Selain keberlakuan syariat Islam, Aceh juga terkenal dengan adat istiadatnya yang diatur berdasarkan Qanun Aceh Nomor 9 Tahun 2008 tentang Pembinaan Kehidupan Adat dan Adat Istiadat (Qanun Adat Istiadat), di dalamnya mengatur juga keberlakuan Hukum Adat di Aceh. Hukum adat diartikan sebagai seperangkat ketentuan tidak tertulis yang hidup dan berkembang dalam masyarakat Aceh, yang memiliki sanksi apabila dilanggar dan penerapannya tetap memperhatikan nilai-nilai Islami.

Kehidupan adat dan adat istiadat dibina dan dikembangkan oleh Majelis Adat Aceh dan lembaga-lembaga adat Aceh, termasuk juga pemberian gelar kehormatan dan upacara-upacara adat Aceh, semuanya dilaksanakan di bawah pengawasan Lembaga Wali Nanggroe. Lembaga Wali Nanggroe sendiri dipimpin oleh seorang Wali Nanggroe yang

bersifat personal dan independen (Badruzzaman Ismail, 2007).

Lembaga-lembaga adat Aceh diatur dalam Qanun Aceh Nomor 10 Tahun 2008 tentang Lembaga Adat (Qanun Lembaga Adat). Lembaga-lembaga adat Aceh terbentuk dari masyarakat hukum adat, tempat pemangku adat memiliki jabatan di dalamnya. Lembaga-lembaga adat Aceh menegakkan Hukum Adat dan berwenang menyelesaikan sengketa yang timbul dalam masyarakat.

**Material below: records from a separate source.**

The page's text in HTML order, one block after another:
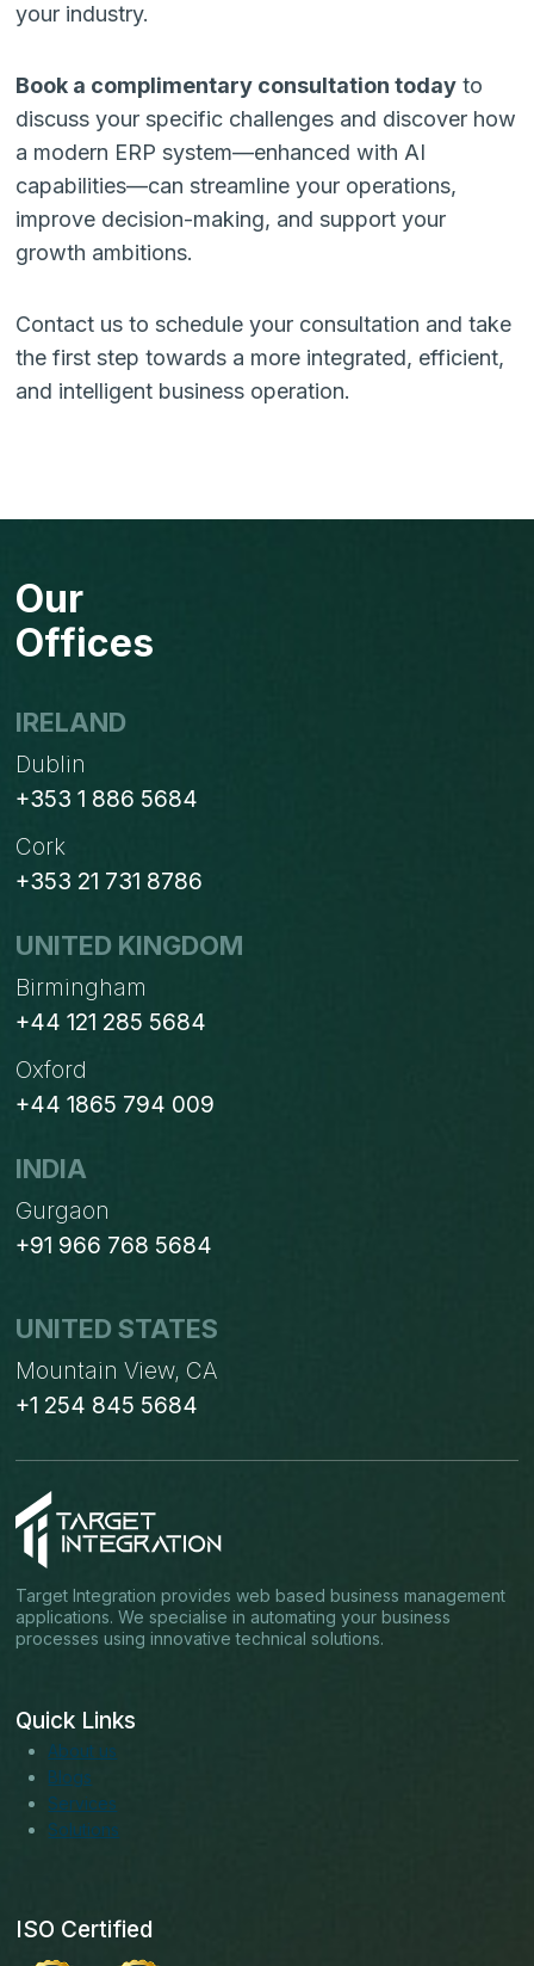
your industry.
Book a complimentary consultation today to
discuss your specific challenges and discover how
a modern ERP system—enhanced with AI
capabilities—can streamline your operations,
improve decision-making, and support your
growth ambitions.
Contact us to schedule your consultation and take
the first step towards a more integrated, efficient,
and intelligent business operation.
Our
Offices
IRELAND
Dublin
+353 1 886 5684
Cork
+353 21 731 8786
UNITED KINGDOM
Birmingham
+44 121 285 5684
Oxford
+44 1865 794 009
INDIA
Gurgaon
+91 966 768 5684
UNITED STATES
Mountain View, CA
+1 254 845 5684
Target Integration provides web based business management
applications. We specialise in automating your business
processes using innovative technical solutions.
Quick Links
About us
Blogs
Services
Solutions
ISO Certified
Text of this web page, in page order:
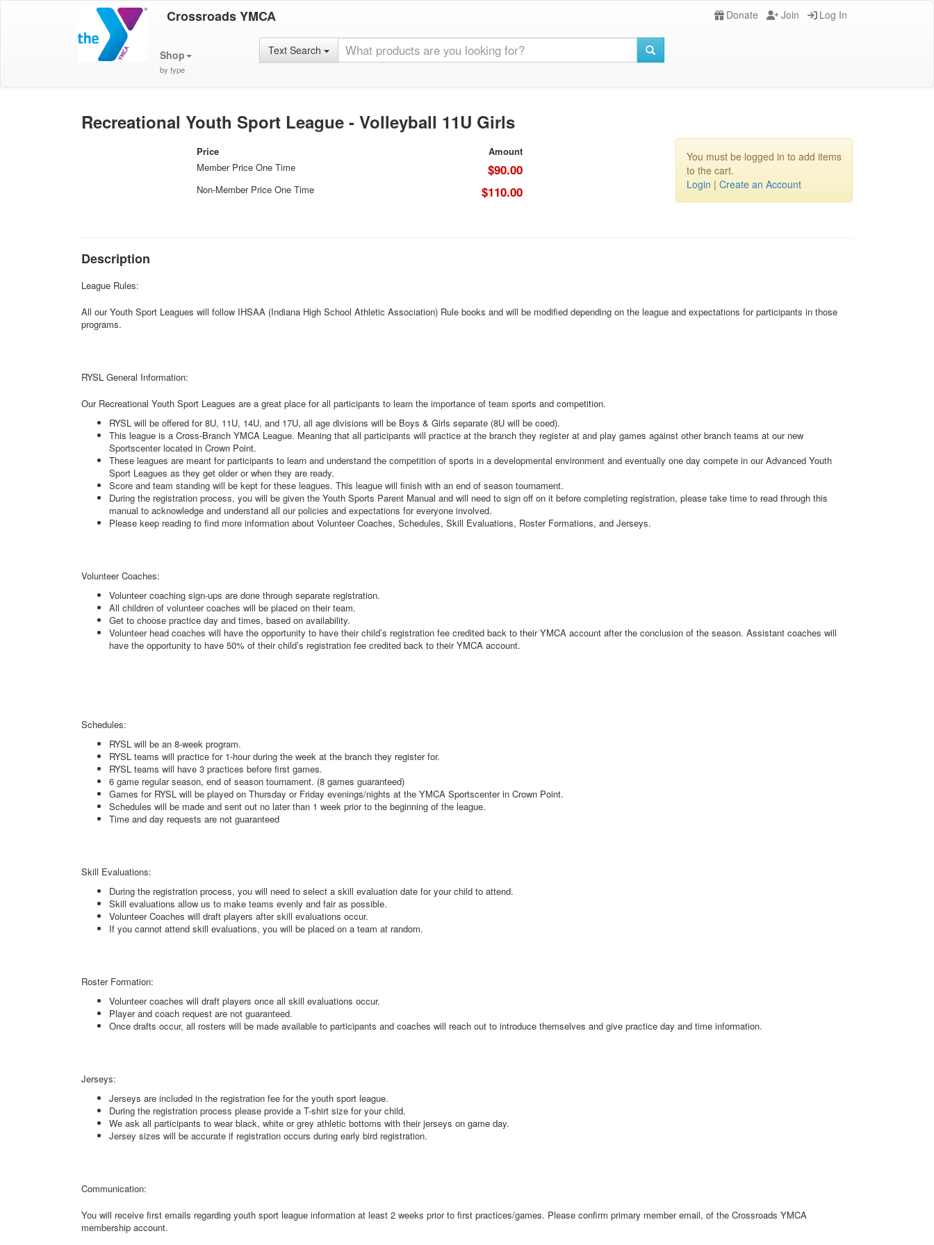
Crossroads YMCA Donate Join Log In
Shop
by type
Text Search
Recreational Youth Sport League - Volleyball 11U Girls
Price
Amount
Member Price One Time
$90.00
Non-Member Price One Time $110.00
You must be logged in to add items
to the cart.
Login | Create an Account
Description
League Rules:
All our Youth Sport Leagues will follow IHSAA (Indiana High School Athletic Association) Rule books and will be modified depending on the league and expectations for participants in those
programs.
RYSL General Information:
Our Recreational Youth Sport Leagues are a great place for all participants to learn the importance of team sports and competition.
RYSL will be offered for 8U, 11U, 14U, and 17U, all age divisions will be Boys & Girls separate (8U will be coed).
This league is a Cross-Branch YMCA League. Meaning that all participants will practice at the branch they register at and play games against other branch teams at our new
Sportscenter located in Crown Point.
These leagues are meant for participants to learn and understand the competition of sports in a developmental environment and eventually one day compete in our Advanced Youth
Sport Leagues as they get older or when they are ready.
Score and team standing will be kept for these leagues. This league will finish with an end of season tournament.
During the registration process, you will be given the Youth Sports Parent Manual and will need to sign off on it before completing registration, please take time to read through this
manual to acknowledge and understand all our policies and expectations for everyone involved.
Please keep reading to find more information about Volunteer Coaches, Schedules, Skill Evaluations, Roster Formations, and Jerseys.
Volunteer Coaches:
Volunteer coaching sign-ups are done through separate registration.
All children of volunteer coaches will be placed on their team.
Get to choose practice day and times, based on availability.
Volunteer head coaches will have the opportunity to have their child’s registration fee credited back to their YMCA account after the conclusion of the season. Assistant coaches will
have the opportunity to have 50% of their child’s registration fee credited back to their YMCA account.
Schedules:
RYSL will be an 8-week program.
RYSL teams will practice for 1-hour during the week at the branch they register for.
RYSL teams will have 3 practices before first games.
6 game regular season, end of season tournament. (8 games guaranteed)
Games for RYSL will be played on Thursday or Friday evenings/nights at the YMCA Sportscenter in Crown Point.
Schedules will be made and sent out no later than 1 week prior to the beginning of the league.
Time and day requests are not guaranteed
Skill Evaluations:
During the registration process, you will need to select a skill evaluation date for your child to attend.
Skill evaluations allow us to make teams evenly and fair as possible.
Volunteer Coaches will draft players after skill evaluations occur.
If you cannot attend skill evaluations, you will be placed on a team at random.
Roster Formation:
Volunteer coaches will draft players once all skill evaluations occur.
Player and coach request are not guaranteed.
Once drafts occur, all rosters will be made available to participants and coaches will reach out to introduce themselves and give practice day and time information.
Jerseys:
Jerseys are included in the registration fee for the youth sport league.
During the registration process please provide a T-shirt size for your child.
We ask all participants to wear black, white or grey athletic bottoms with their jerseys on game day.
Jersey sizes will be accurate if registration occurs during early bird registration.
Communication:
You will receive first emails regarding youth sport league information at least 2 weeks prior to first practices/games. Please confirm primary member email, of the Crossroads YMCA
membership account.
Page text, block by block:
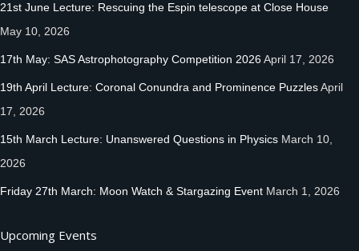
21st June Lecture: Rescuing the Espin telescope at Close House
May 10, 2026
17th May: SAS Astrophotography Competition 2026April 17, 2026
19th April Lecture: Coronal Conundra and Prominence PuzzlesApril
17, 2026
15th March Lecture: Unanswered Questions in Physics March 10,
2026
Friday 27th March: Moon Watch & Stargazing Event March 1, 2026
Upcoming Events
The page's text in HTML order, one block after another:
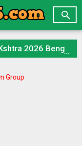

ORG 720p WEB-DL 1Click Download
Group
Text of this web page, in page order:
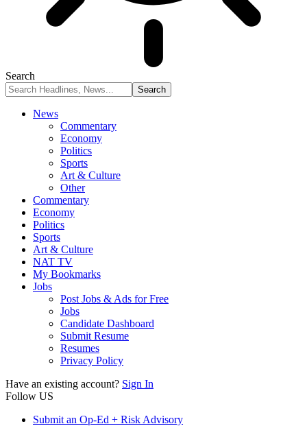
Search
News
Commentary
Economy
Politics
Sports
Art & Culture
Other
Commentary
Economy
Politics
Sports
Art & Culture
NAT TV
My Bookmarks
Jobs
Post Jobs & Ads for Free
Jobs
Candidate Dashboard
Submit Resume
Resumes
Privacy Policy
Have an existing account? Sign In
Follow US
Submit an Op-Ed + Risk Advisory
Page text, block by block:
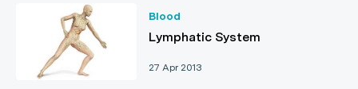
Blood
Lymphatic System
27 Apr 2013
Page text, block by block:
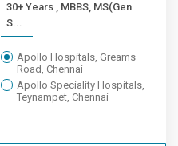
30+ Years , MBBS, MS(Gen
S...
Apollo Hospitals, Greams
Road, Chennai
Apollo Speciality Hospitals,
Teynampet, Chennai
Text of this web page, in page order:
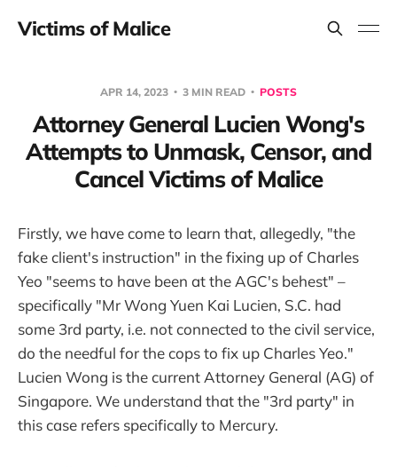
Victims of Malice
APR 14, 2023 3 MIN READ POSTS
Attorney General Lucien Wong's
Attempts to Unmask, Censor, and
Cancel Victims of Malice
Firstly, we have come to learn that, allegedly, "the
fake client's instruction" in the fixing up of Charles
Yeo "seems to have been at the AGC's behest" –
specifically "Mr Wong Yuen Kai Lucien, S.C. had
some 3rd party, i.e. not connected to the civil service,
do the needful for the cops to fix up Charles Yeo."
Lucien Wong is the current Attorney General (AG) of
Singapore. We understand that the "3rd party" in
this case refers specifically to Mercury.
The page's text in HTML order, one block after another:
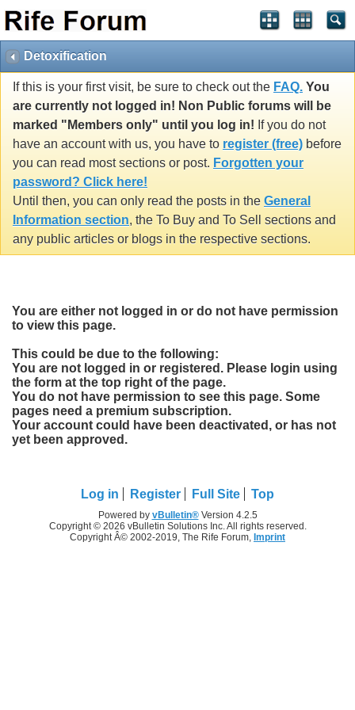
Detoxification
If this is your first visit, be sure to check out the FAQ. You
are currently not logged in! Non Public forums will be
marked "Members only" until you log in! If you do not
have an account with us, you have to register (free) before
you can read most sections or post. Forgotten your
password? Click here!
Until then, you can only read the posts in the General
Information section, the To Buy and To Sell sections and
any public articles or blogs in the respective sections.
You are either not logged in or do not have permission
to view this page.
This could be due to the following:
You are not logged in or registered. Please login using
the form at the top right of the page.
You do not have permission to see this page. Some
pages need a premium subscription.
Your account could have been deactivated, or has not
yet been approved.
Log in Register Full Site Top
Powered by vBulletin®Version 4.2.5
Copyright © 2026 vBulletin Solutions Inc. All rights reserved.
Copyright Â© 2002-2019, The Rife Forum, Imprint
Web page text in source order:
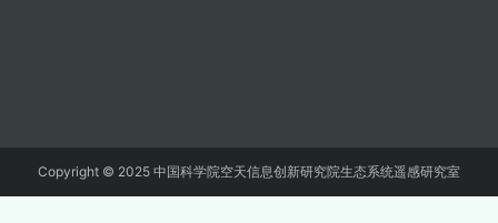
Copyright © 2025 中国科学院空天信息创新研究院生态系统遥感研究室
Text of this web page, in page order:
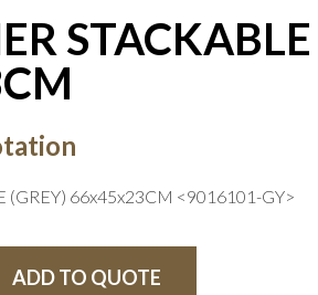
STACKABLE
(GREY) 66x45x23CM <9016101-GY>
ADD TO QUOTE
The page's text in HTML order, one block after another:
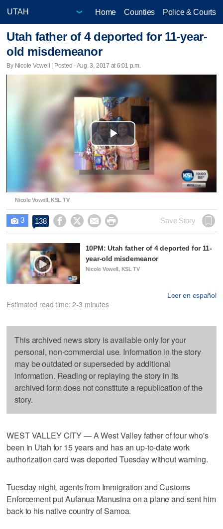
Home Counties Police & Courts
Utah father of 4 deported for 11-year-
old misdemeanor
By Nicole Vowell | Posted - Aug. 3, 2017 at 6:01 p.m.
Play
Video
Nicole Vowell, KSL TV
 3 138     Save Story
10PM: Utah father of 4 deported for 11-
year-old misdemeanor
Nicole Vowell, KSL TV
Leer en español
Estimated read time: 2-3 minutes
This archived news story is available only for your
personal, non-commercial use. Information in the story
may be outdated or superseded by additional
information. Reading or replaying the story in its
archived form does not constitute a republication of the
story.
WEST VALLEY CITY — A West Valley father of four who's
been in Utah for 15 years and has an up-to-date work
authorization card was deported Tuesday without warning.
Tuesday night, agents from Immigration and Customs
Enforcement put Aufanua Manusina on a plane and sent him
back to his native country of Samoa.

Sistem hukum di Aceh, ternyata terdapat 3 (tiga) sistem hukum di Aceh, yaitu syariat Islam, Hukum Adat Aceh, dan hukum nasional (hukum positif) Indonesia secara umum. Antara syariat Islam dan hukum nasional Indonesia telah diberikan kriteria keberlakuan masing-masing hukum. Mekanisme pemilihan sistem hukum apabila terdapat persinggungan antara Hukum Adat Aceh dengan syariat Islam dan hukum nasional Indonesia belum tersedia. Akan tetapi dalam jenis-jenis sengketa yang dapat ditangani, dapat diselesaikan secara adat, syariat Islam, ataupun hukum nasional (Syahrizal, 2004).